↓↓↓
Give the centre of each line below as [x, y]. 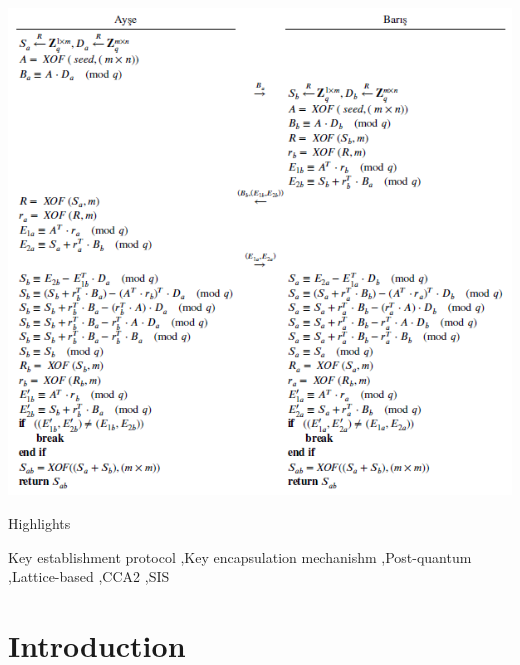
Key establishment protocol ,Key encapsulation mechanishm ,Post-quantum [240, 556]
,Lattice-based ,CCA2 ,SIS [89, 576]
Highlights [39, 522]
↑↑↑
↓↓↓
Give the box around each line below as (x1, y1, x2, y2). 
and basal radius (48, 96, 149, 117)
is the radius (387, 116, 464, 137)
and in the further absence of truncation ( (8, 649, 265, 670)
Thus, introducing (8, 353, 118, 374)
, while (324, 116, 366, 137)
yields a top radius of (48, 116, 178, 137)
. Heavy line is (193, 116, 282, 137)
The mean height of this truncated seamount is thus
↑↑↑
↓↓↓
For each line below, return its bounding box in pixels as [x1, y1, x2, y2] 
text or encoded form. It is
↑↑↑
■ ABOUT THIS TASK: Nothing but the lines above from the line with "Give the centre" up to and including the line with "Highlights [39, 522]" should be returned, exactly as written and without pictures.

■ SOLUTION FOR THIS TASK:
Give the centre of each line below as [x, y]. 
Key establishment protocol ,Key encapsulation mechanishm ,Post-quantum [240, 556]
,Lattice-based ,CCA2 ,SIS [89, 576]
Highlights [39, 522]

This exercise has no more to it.